Agama dan Al-Qur’an menurut TalbiMuhammad Talbi mengatakan, "Agama bukan identitas budaya atau bangsa. Akan tetapi, agama adalah hubungan pribadi dengan Tuhan, sebuah jalan menuju Kepada-Nya." Selain itu, Talbi berpendapat bahwa "manusia secara alami adalah seorang pluralis" dan bahwa Islam dianggap sebagai bagian dari tradisi Ahli Kitab, Yudaisme, Kristen, dan Islam sebagai satu-satunya tritunggal dari monoteisme Semit. Oleh karena itu, dia mendorong orang Islam untuk dengan senang hati berbicara dengan orang-orang dari agama lain.Menurut Talbi, al-Qur'an adalah kata-kata "theandric" (une parole theandrique), di mana yang ilahi dan manusiawi bertemu. Dia percaya bahwa segala kemukjizatan al-Qur'an tidak perlu dianggap sebagai sesuatu yang sakral. I‟jāz dan keajaiban-keajaiban al-Qur'an bukanlah semata-mata bahasa, menurut Talbi firman Allah swt itu sebagai teguran dan perintah ilahi bagi manusia, tetapi dengan cara manusiawi. Al-Qur’an itu tidak terlepas dari sejarah, dan isinya itu mengikuti zaman hingga saat ini dan yang akan datang. Muhammad Talbi menekankan dalam memahami Al-Qu’an, kita perlu mengkaji dari segi historisnya, hal ini dikarenakan penerjemahan tiap bahasa bisa berbeda-beda. Nabi menerima firman Allah swt dalam bahasa yang belum bisa memformulasikan melebihi rumusan Allah swt. Pada aliran atas atau sumbernya, firman Allah sepenuhnya ilahiah.
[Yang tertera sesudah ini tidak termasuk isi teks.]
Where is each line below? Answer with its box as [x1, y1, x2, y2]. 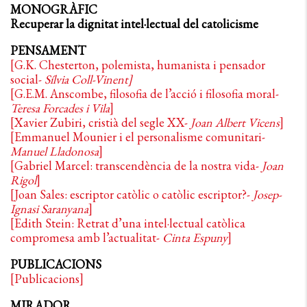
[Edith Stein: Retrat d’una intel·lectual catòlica [10, 215, 245, 231]
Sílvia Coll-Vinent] [45, 71, 132, 87]
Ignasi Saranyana [10, 201, 88, 217]
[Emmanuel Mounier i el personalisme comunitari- [10, 129, 265, 145]
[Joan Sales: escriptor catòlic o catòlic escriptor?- [10, 186, 253, 202]
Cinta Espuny [162, 230, 228, 245]
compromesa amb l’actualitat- [10, 230, 162, 245]
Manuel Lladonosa [10, 143, 99, 159]
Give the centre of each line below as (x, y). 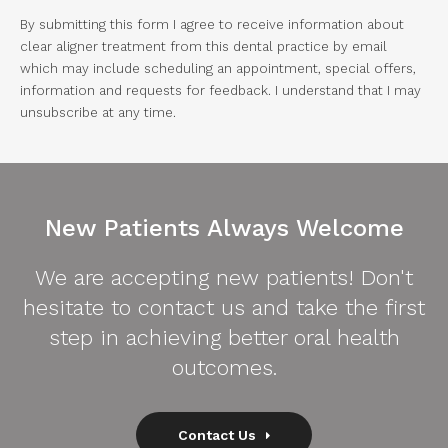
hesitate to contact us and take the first (224, 308)
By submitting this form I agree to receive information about (212, 25)
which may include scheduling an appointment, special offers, (218, 69)
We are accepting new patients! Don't (224, 278)
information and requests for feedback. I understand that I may (220, 91)
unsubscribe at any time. (98, 113)
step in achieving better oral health (224, 338)
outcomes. (224, 368)
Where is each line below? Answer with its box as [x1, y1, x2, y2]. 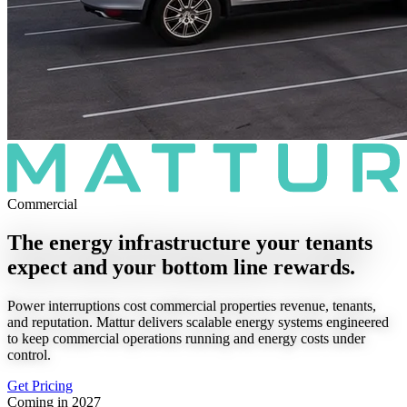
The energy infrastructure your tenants [7, 231, 372, 255]
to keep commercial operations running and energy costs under [7, 331, 365, 347]
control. [7, 347, 51, 363]
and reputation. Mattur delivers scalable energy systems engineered [7, 314, 389, 331]
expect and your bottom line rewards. [7, 255, 355, 280]
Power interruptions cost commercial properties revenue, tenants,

Namun, karena ditafsirkan kembali melalui sejarah, akhirnya manusia dapat memahaminya, sehingga jika mereka mengungkapkannya dalam bahasa mereka pada aliran bawah atau muara, maka ia menjadi perkataan yang sepenuhnya manusiawi.
Penulis : Naila Ghina (Mahasiswi UIN Sunan Gunung Djati Bandung)

Daftar Pustaka :Rahman, A. HERMENEUTIKA AL-QUR’AN MUHAMMAD TALBI.Nettler, R. L., Mahmoud, M., Cooper, J., & Effendi, W. N. (2002). Pemikiran Islam. Erlangga.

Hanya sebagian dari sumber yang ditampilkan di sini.